Python Forum
What's a good practice project for learning BeautifulSoup4, which has a real use case - Printable Version

+- Python Forum (https://python-forum.io)
+-- Forum: Python Coding (https://python-forum.io/forum-7.html)
+--- Forum: Web Scraping & Web Development (https://python-forum.io/forum-13.html)
+--- Thread: What's a good practice project for learning BeautifulSoup4, which has a real use case (/thread-7854.html)



What's a good practice project for learning BeautifulSoup4, which has a real use case - league55 - Jan-27-2018

I want to get good at using BS4 in my scripts and want to do it by working on scripts that have some kind of real use. And I want to start simple.

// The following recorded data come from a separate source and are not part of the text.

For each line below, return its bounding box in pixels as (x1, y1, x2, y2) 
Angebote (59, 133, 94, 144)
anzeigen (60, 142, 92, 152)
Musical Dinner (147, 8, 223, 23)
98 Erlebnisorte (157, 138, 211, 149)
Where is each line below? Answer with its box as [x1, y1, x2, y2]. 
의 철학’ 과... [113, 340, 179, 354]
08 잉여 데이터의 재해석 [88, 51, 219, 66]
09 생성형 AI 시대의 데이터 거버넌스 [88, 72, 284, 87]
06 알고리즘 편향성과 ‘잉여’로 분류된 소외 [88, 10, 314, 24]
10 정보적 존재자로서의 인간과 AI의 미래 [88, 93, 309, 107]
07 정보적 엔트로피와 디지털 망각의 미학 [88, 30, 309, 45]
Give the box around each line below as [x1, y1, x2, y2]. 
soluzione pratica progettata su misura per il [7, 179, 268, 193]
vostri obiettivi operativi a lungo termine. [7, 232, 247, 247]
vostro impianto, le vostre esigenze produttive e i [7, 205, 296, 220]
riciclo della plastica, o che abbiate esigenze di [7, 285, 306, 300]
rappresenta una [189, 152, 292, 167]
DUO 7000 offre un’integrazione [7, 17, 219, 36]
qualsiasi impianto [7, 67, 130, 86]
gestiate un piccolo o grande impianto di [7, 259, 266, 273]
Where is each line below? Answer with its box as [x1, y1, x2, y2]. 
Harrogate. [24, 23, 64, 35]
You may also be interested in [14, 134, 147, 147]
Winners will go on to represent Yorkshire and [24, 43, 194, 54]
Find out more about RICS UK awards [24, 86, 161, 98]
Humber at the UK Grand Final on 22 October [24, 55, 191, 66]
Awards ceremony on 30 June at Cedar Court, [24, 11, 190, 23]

RE: What's a good practice project for learning BeautifulSoup4, which has a real use case - wavic - Jan-27-2018

Chose what you want to get from a website and start coding. Start with something simple. Get the webpage title, then the header, after that all the paragraphs, all the links. Without a goal, it's hard to learn. Just reading the documentation is not gonna happen. If you have some questions or face obstacles feel free to share them here. We are willing to help.

For example, my first web scrapping script was to gather emails from a website for a bunch of people because there was not any document containing that info.

There are easy to follow tutorials here:
https://python-forum.io/Thread-Web-Scraping-part-1
https://python-forum.io/Thread-Web-scraping-part-2

You may start with them. Thanks to @snippsat.


RE: What's a good practice project for learning BeautifulSoup4, which has a real use case - league55 - Jan-27-2018

I just got a project idea inadvertently.

I found out that I can download my entire Google account history, or just parts of it. The use history is in html files inside subfolders.

These html files display just fine in a browser, but it's impossible to do anything useful with the data that way.

I looked at one of the files in a text editor and the html is HIDEOUS. I want to develop an automated way to extract the useful data.

But first I'll have a look at those tutorials you linked to see what they contain, that can help me.